(Excerpts from a dataset)
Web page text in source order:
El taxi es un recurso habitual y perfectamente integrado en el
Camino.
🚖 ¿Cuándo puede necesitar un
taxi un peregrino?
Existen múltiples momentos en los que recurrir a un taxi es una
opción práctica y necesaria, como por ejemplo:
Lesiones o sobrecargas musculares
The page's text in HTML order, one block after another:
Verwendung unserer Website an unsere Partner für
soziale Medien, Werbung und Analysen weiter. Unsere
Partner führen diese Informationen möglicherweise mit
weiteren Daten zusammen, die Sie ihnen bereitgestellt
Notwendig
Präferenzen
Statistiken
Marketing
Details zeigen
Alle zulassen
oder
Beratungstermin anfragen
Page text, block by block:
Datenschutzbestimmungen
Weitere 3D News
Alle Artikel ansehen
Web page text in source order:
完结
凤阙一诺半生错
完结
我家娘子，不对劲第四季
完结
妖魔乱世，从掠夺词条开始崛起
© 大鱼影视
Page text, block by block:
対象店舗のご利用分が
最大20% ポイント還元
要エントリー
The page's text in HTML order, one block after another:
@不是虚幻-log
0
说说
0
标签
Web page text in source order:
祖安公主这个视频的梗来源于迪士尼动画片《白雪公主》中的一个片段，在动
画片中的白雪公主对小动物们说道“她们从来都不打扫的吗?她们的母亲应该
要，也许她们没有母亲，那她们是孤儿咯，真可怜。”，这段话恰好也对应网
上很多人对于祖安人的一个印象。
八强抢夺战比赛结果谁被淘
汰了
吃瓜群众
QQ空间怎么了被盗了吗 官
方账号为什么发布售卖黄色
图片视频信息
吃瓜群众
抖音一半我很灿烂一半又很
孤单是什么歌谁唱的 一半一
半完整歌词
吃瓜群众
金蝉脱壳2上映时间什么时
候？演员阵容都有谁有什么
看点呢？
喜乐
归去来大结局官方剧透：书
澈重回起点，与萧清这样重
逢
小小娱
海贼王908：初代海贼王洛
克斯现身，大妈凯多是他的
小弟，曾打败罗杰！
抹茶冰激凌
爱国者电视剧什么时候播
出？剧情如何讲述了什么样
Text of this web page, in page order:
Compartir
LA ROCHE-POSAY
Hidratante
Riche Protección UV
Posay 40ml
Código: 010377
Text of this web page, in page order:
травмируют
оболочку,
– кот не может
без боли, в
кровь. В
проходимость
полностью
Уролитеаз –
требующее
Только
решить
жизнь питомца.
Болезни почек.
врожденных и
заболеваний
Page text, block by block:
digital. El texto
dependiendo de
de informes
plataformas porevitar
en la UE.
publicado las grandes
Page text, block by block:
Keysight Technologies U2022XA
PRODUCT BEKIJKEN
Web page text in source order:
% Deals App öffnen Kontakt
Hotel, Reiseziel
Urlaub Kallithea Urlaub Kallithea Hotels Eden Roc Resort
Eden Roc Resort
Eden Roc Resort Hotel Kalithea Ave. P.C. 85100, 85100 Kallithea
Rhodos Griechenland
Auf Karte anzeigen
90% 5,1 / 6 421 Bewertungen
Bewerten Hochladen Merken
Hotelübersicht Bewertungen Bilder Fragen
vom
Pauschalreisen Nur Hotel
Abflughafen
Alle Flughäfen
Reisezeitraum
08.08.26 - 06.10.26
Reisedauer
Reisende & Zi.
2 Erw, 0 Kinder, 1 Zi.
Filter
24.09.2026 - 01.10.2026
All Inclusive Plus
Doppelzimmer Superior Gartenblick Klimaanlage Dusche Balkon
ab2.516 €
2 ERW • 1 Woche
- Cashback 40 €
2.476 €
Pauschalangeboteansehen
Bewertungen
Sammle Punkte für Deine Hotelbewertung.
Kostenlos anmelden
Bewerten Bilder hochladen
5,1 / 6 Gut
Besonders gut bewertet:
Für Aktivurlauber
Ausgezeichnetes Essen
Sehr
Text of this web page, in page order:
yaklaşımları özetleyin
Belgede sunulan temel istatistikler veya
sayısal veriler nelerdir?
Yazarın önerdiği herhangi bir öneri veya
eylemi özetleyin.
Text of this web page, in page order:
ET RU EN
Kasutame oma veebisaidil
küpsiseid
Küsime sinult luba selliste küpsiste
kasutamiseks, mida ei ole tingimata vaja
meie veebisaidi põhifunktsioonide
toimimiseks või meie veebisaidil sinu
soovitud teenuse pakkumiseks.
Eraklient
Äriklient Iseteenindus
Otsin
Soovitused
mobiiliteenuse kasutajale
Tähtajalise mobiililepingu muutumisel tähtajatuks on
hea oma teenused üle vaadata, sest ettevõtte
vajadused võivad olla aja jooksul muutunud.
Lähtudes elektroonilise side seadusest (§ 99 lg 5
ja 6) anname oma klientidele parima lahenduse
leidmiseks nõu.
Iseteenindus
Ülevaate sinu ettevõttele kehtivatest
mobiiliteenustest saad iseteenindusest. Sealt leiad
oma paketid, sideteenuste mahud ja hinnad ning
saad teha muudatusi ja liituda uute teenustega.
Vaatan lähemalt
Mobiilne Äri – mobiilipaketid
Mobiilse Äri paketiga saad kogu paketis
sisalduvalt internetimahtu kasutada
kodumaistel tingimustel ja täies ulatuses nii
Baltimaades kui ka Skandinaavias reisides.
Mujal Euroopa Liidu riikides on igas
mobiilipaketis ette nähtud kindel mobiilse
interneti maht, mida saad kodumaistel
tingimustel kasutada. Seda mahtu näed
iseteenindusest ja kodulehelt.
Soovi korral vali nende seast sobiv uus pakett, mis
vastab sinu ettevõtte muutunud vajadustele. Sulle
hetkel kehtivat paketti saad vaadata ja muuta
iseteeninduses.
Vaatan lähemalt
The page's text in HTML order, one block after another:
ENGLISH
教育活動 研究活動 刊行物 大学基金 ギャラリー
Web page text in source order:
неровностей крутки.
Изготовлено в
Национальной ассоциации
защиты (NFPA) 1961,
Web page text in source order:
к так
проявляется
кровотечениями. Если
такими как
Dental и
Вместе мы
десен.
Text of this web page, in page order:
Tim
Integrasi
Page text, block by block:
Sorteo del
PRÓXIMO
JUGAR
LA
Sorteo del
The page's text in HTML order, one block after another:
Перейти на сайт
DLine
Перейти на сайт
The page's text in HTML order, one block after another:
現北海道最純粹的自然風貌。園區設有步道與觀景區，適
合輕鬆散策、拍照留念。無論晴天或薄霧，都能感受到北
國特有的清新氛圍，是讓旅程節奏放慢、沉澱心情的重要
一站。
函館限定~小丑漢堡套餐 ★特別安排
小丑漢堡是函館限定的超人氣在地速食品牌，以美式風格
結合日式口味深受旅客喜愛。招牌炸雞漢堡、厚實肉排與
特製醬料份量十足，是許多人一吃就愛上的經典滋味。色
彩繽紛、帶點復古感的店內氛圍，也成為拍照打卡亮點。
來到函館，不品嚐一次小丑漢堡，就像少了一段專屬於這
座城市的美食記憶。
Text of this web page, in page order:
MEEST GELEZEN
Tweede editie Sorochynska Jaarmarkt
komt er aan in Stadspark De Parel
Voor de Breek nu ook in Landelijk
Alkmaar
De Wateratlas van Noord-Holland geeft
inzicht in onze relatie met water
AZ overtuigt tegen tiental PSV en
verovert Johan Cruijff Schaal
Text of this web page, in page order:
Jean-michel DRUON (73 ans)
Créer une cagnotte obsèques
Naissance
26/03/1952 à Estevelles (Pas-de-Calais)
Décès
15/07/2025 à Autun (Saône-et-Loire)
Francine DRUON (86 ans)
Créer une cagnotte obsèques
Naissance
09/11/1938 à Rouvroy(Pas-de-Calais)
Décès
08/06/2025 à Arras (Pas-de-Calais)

> **WHAT THE TASK REQUIRES**
Copy each line of the records that has "mida" in it.

> **EXERCISE ANSWER**
kasutamiseks, mida ei ole tingimata vaja
interneti maht, mida saad kodumaistel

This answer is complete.